Stored entries
========================================

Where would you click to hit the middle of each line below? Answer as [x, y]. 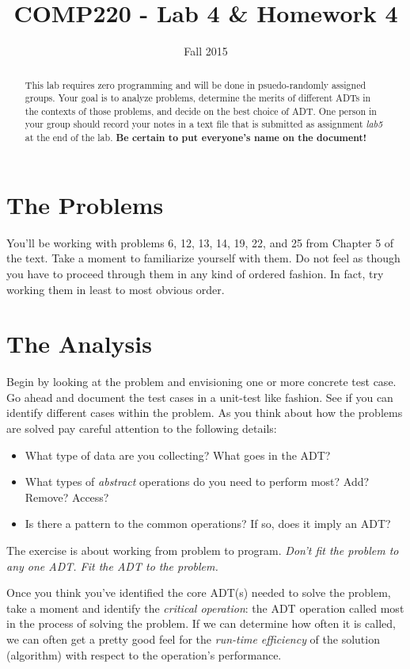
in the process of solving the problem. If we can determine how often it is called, [201, 623]
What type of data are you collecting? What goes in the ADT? [178, 455]
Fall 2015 [206, 51]
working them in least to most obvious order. [116, 289]
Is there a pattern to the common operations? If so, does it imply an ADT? [208, 524]
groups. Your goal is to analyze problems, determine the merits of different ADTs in [198, 98]
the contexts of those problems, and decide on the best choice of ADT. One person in [201, 111]
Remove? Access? [67, 497]
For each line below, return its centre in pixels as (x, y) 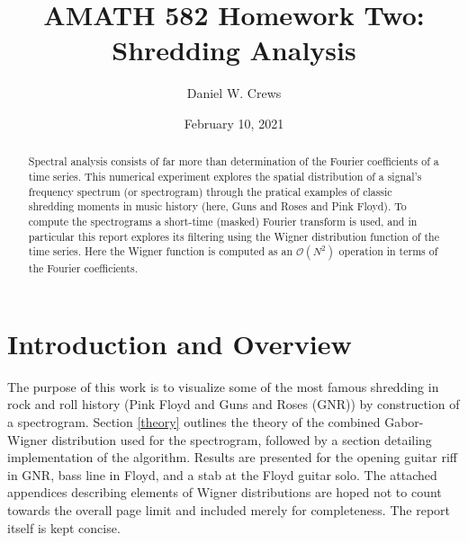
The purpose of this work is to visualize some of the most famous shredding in (223, 386)
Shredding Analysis (234, 50)
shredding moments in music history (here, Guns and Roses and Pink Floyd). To (217, 206)
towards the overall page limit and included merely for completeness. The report (229, 510)
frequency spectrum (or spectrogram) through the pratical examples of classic (210, 191)
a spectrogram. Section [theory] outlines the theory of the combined (194, 422)
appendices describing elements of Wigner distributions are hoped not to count (225, 492)
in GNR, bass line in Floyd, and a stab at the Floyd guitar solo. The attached (222, 474)
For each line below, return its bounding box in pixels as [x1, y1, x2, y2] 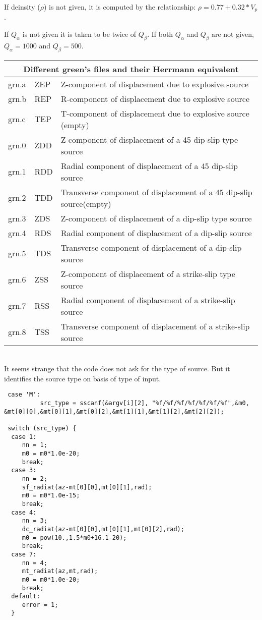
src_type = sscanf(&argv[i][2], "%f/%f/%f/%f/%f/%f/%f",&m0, [40, 400, 249, 407]
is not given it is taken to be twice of [22, 29, 137, 39]
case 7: [11, 550, 37, 558]
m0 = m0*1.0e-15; [22, 492, 80, 499]
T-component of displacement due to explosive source [60, 107, 249, 119]
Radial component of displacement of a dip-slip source [60, 227, 252, 239]
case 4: [11, 509, 37, 516]
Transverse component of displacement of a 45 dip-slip [60, 186, 252, 198]
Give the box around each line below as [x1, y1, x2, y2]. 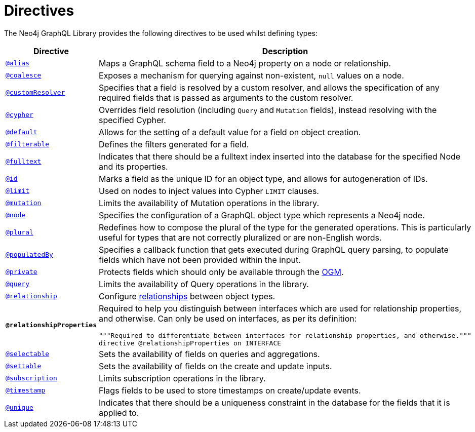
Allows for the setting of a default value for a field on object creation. [99, 127, 361, 137]
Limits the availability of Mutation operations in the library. [99, 198, 320, 208]
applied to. [99, 407, 139, 418]
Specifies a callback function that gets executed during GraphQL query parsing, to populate [99, 244, 449, 255]
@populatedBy [6, 251, 53, 259]
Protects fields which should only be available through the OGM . [99, 266, 344, 277]
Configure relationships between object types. [99, 291, 275, 301]
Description [262, 46, 308, 56]
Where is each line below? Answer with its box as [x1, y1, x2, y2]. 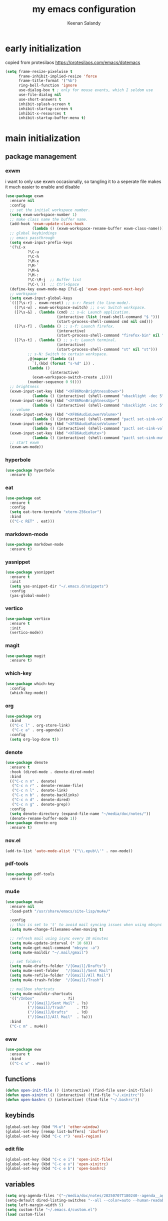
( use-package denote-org [5, 820, 57, 825]
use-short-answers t [18, 96, 61, 102]
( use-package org [5, 713, 41, 718]
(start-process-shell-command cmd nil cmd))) [56, 319, 153, 324]
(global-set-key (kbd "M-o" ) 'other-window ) [5, 1124, 99, 1129]
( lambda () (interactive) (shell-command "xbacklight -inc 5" [31, 402, 164, 408]
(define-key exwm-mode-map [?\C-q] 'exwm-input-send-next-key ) [9, 286, 144, 291]
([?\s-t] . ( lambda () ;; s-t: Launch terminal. [14, 337, 117, 343]
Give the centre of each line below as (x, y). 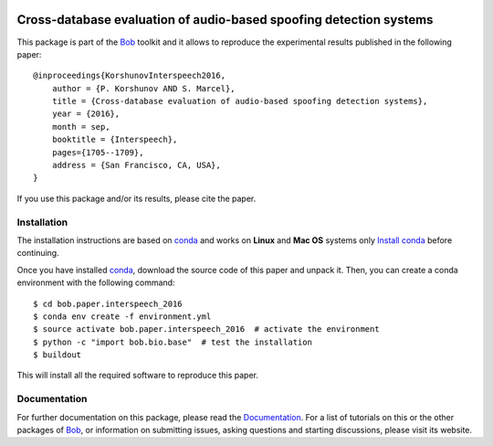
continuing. (38, 253)
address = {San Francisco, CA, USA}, (136, 165)
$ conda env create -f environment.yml (122, 316)
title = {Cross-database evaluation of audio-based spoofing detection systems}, (240, 101)
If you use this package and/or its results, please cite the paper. (136, 198)
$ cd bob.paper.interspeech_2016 (108, 303)
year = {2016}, (86, 114)
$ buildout (58, 355)
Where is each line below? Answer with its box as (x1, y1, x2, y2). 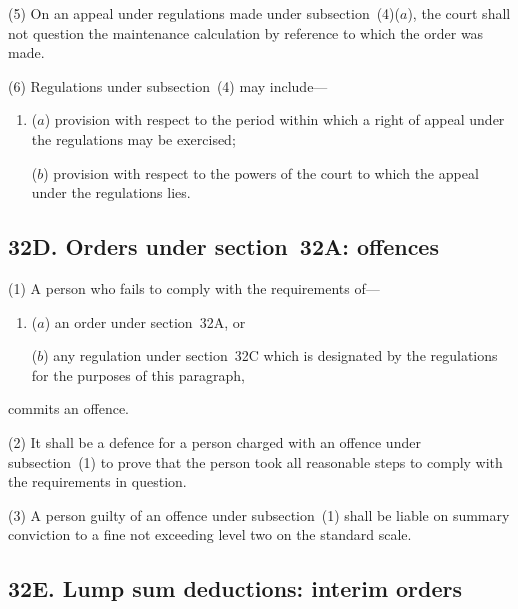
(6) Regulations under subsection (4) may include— (8, 75, 328, 96)
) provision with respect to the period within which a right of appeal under (44, 109, 505, 130)
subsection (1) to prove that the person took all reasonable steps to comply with (8, 451, 503, 472)
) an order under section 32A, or (44, 311, 246, 332)
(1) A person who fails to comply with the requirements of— (8, 277, 380, 298)
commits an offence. (8, 398, 129, 419)
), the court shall (407, 3, 511, 23)
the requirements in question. (8, 471, 187, 492)
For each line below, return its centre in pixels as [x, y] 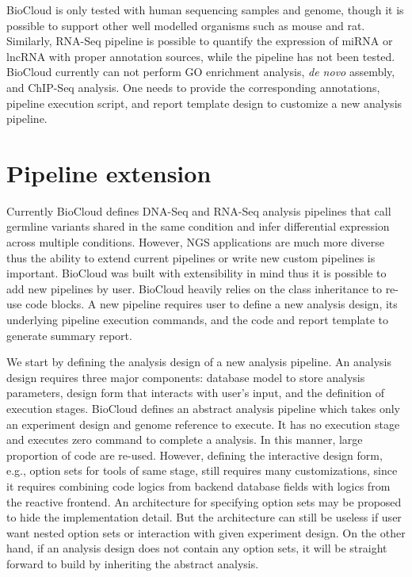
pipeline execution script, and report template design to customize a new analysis [204, 103]
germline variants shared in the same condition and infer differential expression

========================================

In the entries above, every line from the line with "Give the box" to the line with "( use-package denote-org [5, 820, 57, 825]" is to be printed exactly, with both ends included and pictures excluded.

Give the box around each line below as [x1, y1, x2, y2]. 
Allows for the setting of a default value for a field on object creation. [99, 127, 361, 137]
Limits the availability of Mutation operations in the library. [99, 198, 320, 208]
applied to. [99, 407, 139, 418]
Specifies a callback function that gets executed during GraphQL query parsing, to populate [99, 244, 449, 255]
@populatedBy [6, 251, 53, 259]
Protects fields which should only be available through the OGM . [99, 266, 344, 277]
Configure relationships between object types. [99, 291, 275, 301]
Description [262, 46, 308, 56]
Where is each line below? Answer with its box as [x1, y1, x2, y2]. 
( use-package denote-org [5, 820, 57, 825]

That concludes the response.